(Beginning of Excerpted records)

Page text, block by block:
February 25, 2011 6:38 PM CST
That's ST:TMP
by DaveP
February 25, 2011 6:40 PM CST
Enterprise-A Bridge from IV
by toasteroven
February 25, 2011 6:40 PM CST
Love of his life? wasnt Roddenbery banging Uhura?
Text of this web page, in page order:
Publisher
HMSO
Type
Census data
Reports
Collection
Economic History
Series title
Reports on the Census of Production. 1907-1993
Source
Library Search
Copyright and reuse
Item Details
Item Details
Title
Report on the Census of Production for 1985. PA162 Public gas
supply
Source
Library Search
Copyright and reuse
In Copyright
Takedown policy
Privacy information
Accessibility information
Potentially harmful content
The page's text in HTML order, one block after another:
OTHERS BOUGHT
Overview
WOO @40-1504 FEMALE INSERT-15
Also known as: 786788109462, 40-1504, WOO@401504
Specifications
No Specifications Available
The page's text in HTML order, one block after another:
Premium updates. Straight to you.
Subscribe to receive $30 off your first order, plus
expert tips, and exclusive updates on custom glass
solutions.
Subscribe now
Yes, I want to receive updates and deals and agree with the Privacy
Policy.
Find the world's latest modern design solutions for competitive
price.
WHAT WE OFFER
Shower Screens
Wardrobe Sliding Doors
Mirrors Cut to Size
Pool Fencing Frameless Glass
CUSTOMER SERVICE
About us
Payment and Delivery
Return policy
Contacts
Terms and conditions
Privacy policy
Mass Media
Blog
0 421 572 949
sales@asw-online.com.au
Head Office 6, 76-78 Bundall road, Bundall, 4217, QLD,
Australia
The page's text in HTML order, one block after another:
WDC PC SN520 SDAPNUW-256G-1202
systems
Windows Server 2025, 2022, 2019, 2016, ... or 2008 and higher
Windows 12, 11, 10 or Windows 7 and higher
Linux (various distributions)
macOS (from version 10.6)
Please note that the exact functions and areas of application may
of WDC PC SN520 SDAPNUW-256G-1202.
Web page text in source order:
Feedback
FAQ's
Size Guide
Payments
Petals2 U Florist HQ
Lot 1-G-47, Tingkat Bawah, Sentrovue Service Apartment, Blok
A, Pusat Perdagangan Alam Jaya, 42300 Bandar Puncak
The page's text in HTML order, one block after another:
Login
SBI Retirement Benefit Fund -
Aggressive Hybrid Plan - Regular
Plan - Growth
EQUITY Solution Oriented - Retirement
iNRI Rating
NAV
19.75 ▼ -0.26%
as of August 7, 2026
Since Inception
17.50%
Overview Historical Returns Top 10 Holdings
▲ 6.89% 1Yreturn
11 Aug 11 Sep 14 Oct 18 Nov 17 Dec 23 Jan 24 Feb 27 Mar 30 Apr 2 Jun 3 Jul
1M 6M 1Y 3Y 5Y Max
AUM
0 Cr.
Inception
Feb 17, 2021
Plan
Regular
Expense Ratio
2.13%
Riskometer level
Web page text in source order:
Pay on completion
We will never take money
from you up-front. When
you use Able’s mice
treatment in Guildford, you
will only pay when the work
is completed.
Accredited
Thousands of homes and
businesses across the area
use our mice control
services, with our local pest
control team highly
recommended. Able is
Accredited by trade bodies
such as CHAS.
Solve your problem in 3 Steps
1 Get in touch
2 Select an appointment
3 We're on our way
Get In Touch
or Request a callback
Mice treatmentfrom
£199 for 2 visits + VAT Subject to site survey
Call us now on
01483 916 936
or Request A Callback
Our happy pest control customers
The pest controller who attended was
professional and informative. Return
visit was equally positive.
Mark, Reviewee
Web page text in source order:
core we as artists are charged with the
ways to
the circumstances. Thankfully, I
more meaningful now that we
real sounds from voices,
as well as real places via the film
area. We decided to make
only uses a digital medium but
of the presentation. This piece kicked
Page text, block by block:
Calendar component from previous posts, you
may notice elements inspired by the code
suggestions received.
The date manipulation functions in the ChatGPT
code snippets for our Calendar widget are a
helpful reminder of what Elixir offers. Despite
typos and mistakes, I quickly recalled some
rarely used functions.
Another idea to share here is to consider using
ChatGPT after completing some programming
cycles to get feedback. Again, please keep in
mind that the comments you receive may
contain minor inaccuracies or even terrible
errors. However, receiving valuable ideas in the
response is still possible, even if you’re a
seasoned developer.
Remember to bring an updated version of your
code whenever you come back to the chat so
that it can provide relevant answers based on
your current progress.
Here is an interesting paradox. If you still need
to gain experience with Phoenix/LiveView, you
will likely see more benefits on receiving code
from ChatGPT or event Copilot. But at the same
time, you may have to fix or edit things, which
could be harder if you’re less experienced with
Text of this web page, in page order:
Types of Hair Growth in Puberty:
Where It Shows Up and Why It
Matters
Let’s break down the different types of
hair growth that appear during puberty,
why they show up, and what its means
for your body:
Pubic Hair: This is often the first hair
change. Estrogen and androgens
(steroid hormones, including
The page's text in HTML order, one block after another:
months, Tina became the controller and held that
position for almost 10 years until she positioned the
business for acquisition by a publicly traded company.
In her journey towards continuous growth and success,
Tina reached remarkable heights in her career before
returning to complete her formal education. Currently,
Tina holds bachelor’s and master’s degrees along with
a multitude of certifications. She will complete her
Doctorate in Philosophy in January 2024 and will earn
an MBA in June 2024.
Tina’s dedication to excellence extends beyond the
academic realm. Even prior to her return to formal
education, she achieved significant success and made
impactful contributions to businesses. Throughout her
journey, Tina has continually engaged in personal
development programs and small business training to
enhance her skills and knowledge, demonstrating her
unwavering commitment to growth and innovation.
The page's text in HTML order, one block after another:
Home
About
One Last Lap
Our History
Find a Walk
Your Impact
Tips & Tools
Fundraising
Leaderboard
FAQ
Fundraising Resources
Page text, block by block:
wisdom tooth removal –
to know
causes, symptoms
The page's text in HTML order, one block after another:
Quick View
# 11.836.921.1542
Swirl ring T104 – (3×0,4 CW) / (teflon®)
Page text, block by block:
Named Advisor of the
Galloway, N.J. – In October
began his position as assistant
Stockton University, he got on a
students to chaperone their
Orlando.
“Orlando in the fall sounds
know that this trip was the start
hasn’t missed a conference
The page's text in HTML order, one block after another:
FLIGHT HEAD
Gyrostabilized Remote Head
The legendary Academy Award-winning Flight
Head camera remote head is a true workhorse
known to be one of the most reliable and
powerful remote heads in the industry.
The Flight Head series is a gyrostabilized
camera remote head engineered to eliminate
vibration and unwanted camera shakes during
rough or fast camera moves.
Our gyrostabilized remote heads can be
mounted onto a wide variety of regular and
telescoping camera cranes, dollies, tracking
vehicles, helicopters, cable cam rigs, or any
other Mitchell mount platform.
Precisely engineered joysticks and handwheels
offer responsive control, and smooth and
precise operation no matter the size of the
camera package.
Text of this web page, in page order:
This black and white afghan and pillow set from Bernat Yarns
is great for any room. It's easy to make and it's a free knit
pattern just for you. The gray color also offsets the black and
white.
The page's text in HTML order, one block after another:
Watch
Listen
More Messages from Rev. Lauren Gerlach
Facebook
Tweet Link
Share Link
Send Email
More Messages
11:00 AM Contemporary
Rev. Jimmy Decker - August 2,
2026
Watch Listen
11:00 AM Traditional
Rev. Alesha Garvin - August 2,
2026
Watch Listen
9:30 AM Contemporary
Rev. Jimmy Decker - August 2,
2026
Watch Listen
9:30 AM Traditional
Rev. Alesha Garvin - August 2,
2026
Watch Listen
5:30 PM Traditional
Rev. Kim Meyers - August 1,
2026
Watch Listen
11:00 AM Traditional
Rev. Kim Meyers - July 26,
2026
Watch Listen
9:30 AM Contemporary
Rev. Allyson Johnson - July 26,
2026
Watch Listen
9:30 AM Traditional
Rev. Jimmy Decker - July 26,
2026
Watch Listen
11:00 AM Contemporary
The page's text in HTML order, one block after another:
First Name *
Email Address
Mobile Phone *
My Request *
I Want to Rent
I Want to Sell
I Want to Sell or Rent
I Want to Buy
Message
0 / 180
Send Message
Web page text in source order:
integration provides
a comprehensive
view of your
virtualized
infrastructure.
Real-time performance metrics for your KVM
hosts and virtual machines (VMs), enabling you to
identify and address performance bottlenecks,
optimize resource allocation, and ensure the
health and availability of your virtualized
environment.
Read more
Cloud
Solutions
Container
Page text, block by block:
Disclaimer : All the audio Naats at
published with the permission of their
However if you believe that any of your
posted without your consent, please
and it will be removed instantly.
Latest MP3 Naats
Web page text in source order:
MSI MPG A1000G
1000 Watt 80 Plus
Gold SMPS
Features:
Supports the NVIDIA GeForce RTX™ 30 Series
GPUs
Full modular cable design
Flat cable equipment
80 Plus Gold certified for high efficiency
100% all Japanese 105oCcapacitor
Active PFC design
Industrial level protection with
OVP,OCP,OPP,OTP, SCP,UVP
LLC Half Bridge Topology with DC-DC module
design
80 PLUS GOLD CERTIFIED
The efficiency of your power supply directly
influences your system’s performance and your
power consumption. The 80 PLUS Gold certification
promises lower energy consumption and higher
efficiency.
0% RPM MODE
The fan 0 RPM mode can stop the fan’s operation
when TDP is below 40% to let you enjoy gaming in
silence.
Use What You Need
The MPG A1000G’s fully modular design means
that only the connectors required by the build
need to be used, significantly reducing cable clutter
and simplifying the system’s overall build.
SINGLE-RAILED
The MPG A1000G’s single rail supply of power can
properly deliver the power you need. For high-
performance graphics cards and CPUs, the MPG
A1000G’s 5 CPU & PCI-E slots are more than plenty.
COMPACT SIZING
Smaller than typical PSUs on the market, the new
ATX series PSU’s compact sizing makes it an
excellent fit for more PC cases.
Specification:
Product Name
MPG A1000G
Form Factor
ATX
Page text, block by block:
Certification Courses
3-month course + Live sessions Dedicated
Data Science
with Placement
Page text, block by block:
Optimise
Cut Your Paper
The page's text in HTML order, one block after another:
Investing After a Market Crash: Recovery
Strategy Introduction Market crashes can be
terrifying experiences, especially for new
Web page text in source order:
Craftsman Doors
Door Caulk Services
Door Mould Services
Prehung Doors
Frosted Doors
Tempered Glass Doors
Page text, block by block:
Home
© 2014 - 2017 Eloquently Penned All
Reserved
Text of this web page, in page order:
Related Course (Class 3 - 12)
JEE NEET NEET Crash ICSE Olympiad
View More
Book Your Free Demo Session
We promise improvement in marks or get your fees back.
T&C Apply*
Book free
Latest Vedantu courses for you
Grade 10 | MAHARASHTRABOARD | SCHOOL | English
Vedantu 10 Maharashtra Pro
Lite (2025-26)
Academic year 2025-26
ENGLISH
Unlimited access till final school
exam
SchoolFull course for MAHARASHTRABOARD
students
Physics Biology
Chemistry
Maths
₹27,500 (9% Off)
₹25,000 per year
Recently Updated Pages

(End of Excerpted records)

Using the listing above, copy exactly the line that contains "your current progress.", the line that contains "causes, symptoms", and each line that falls between them.

your current progress.
Here is an interesting paradox. If you still need
to gain experience with Phoenix/LiveView, you
will likely see more benefits on receiving code
from ChatGPT or event Copilot. But at the same
time, you may have to fix or edit things, which
could be harder if you’re less experienced with
Text of this web page, in page order:
Types of Hair Growth in Puberty:
Where It Shows Up and Why It
Matters
Let’s break down the different types of
hair growth that appear during puberty,
why they show up, and what its means
for your body:
Pubic Hair: This is often the first hair
change. Estrogen and androgens
(steroid hormones, including
The page's text in HTML order, one block after another:
months, Tina became the controller and held that
position for almost 10 years until she positioned the
business for acquisition by a publicly traded company.
In her journey towards continuous growth and success,
Tina reached remarkable heights in her career before
returning to complete her formal education. Currently,
Tina holds bachelor’s and master’s degrees along with
a multitude of certifications. She will complete her
Doctorate in Philosophy in January 2024 and will earn
an MBA in June 2024.
Tina’s dedication to excellence extends beyond the
academic realm. Even prior to her return to formal
education, she achieved significant success and made
impactful contributions to businesses. Throughout her
journey, Tina has continually engaged in personal
development programs and small business training to
enhance her skills and knowledge, demonstrating her
unwavering commitment to growth and innovation.
The page's text in HTML order, one block after another:
Home
About
One Last Lap
Our History
Find a Walk
Your Impact
Tips & Tools
Fundraising
Leaderboard
FAQ
Fundraising Resources
Page text, block by block:
wisdom tooth removal –
to know
causes, symptoms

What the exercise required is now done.